What’s more, these systems have translated into savings. Within the pharmacy department, Graham says these and other strategies, including development of an Enterprise Pharmacy and Therapeutics Committee, have helped lower per unit cost of medications on a year-over-year basis for the past three years, with the 2017 initiatives saving the company more than $4 million.
On the clinical side, the pharmacy team is focused on increasing its impact within the organization and the community as a whole, which is especially important in New Mexico, where nearly the entire state is a Designated Primary Care Healthcare Provider Shortage Area, according to the US Health Resources & Services Administration. Among other initiatives, Graham’s team has worked to get its pharmacist clinicians credentialed and privileged to help address community needs.
“Most of your chronic disease states today are driven by medication. So who better to be managing and tailoring your medication regimen than a pharmacist clinician who has spent six years in training for that?”
Through the credentialing process, pharmacist clinicians must undergo the same level of scrutiny as other medical providers. Privileging outlines the scope clinicians are permitted to practice under and puts periodic competence reviews in place. Pharmacist’s clinicians can perform physical assessments, order diagnostic tests, prescribe independently, and more. Presbyterian has about twenty-five clinicians practicing in its clinics—the largest number in the state—and in a number of settings including primary care, endocrinology, neurology, rheumatology, and more. Recently Presbyterian Pharmacy instituted its first inpatient pharmacist clinician service in a hospital setting.
“It really has created greater opportunities for pharmacists,” Graham says of the expansion of advanced practice credentialing. “And I would say Presbyterian has been at the forefront of recognizing the role pharmacists can play in the delivery of healthcare.”
Indeed, the dearth of doctors and other healthcare providers opens opportunities for pharmacists to get out from behind the pharmacy counter and into communities and clinics everywhere.
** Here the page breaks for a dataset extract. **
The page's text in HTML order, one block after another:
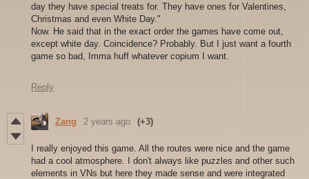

With their skill set, pharmacists are also uniquely suited to treat today’s population, Graham says.
“Most of your chronic disease states today are driven by medication,” he says. “So who better to be managing and tailoring your medication regimen than a pharmacist clinician who has spent six years in training for that?”
Graham says pharmacists are also in the perfect position to advance organizational initiatives such as Presbyterian’s antibiotic stewardship and opioid stewardship programs. During a recent accreditation visit, one surveyor declared Presbyterian’s antimicrobial stewardship program, led by credentialed and privileged pharmacists prescribing independently, could be a model for the nation, Graham says.
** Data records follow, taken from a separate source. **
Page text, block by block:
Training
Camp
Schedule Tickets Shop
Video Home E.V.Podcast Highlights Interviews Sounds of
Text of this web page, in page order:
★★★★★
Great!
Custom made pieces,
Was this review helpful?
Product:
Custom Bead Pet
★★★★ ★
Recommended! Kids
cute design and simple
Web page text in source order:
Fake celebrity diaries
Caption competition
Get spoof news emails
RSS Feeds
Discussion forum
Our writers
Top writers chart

Presbyterian’s opioid stewardship program helps to educate the community about the dangers of misusing prescription medications, oversees the appropriate prescribing of opioids across the organization, and offers services including drug take-back and disposal, buprenorphine induction, and naloxone dispensing services. The pharmacy team is also active in implementing a new mobile immunization program, taking immunization services into rural communities where services are most needed.
“New Mexico is a very rural state in many regards, and our immunization rate is a bit lower than the national average,” he says. “So we’re going to be taking immunizations into the community rather than expecting them to come to us.”
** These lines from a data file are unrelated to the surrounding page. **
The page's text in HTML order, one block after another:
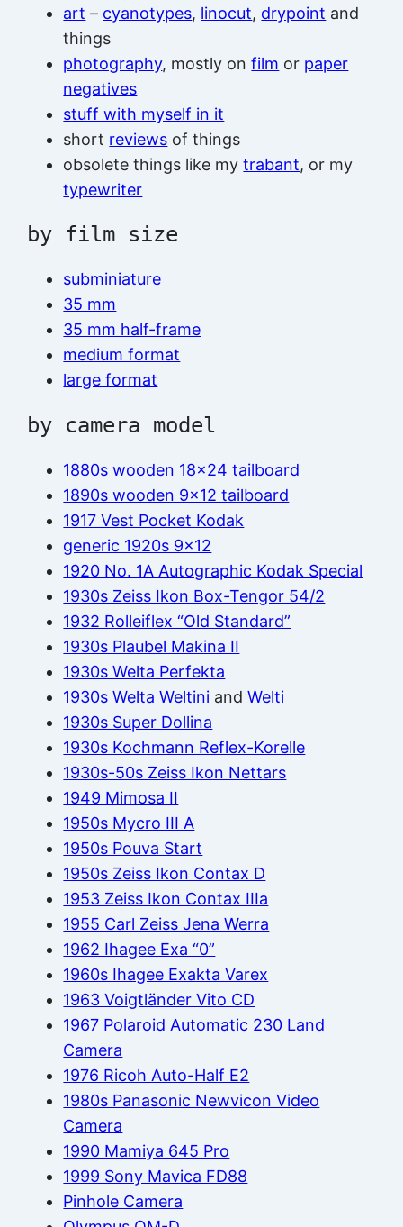
art – cyanotypes, linocut, drypoint and
things
photography, mostly onfilm or paper
negatives
stuff with myself in it
short reviews of things
obsolete things like mytrabant, or my
typewriter
by film size
subminiature
35 mm
35 mm half-frame
medium format
large format
by camera model
1880s wooden 18×24 tailboard
1890s wooden 9×12 tailboard
1917 Vest Pocket Kodak
generic 1920s 9×12
1920 No. 1A Autographic Kodak Special
1930s Zeiss Ikon Box-Tengor 54/2
1932 Rolleiflex “Old Standard”
1930s Plaubel Makina II
1930s Welta Perfekta
1930s Welta Weltini andWelti
1930s Super Dollina
1930s Kochmann Reflex-Korelle
1930s-50s Zeiss Ikon Nettars
1949 Mimosa II
1950s Mycro III A
1950s Pouva Start
1950s Zeiss Ikon Contax D
1953 Zeiss Ikon Contax IIIa
1955 Carl Zeiss Jena Werra
1962 Ihagee Exa “0”
1960s Ihagee Exakta Varex
1963 Voigtländer Vito CD
1967 Polaroid Automatic 230 Land
Camera
1976 Ricoh Auto-Half E2
1980s Panasonic Newvicon Video
Camera
1990 Mamiya 645 Pro
1999 Sony Mavica FD88
Pinhole Camera

While such initiatives aren’t obvious or immediate money makers for the health system, they help improve the health of the overall community, which benefits Presbyterian and its providers in ways that can’t be measured by the bottom line. Their central goal is increasing their impact and moving patient outcomes from “Good to Great,” Graham says.
“I can honestly say, even with all of the challenges in healthcare, I don’t believe there has been a better time to be a pharmacist.”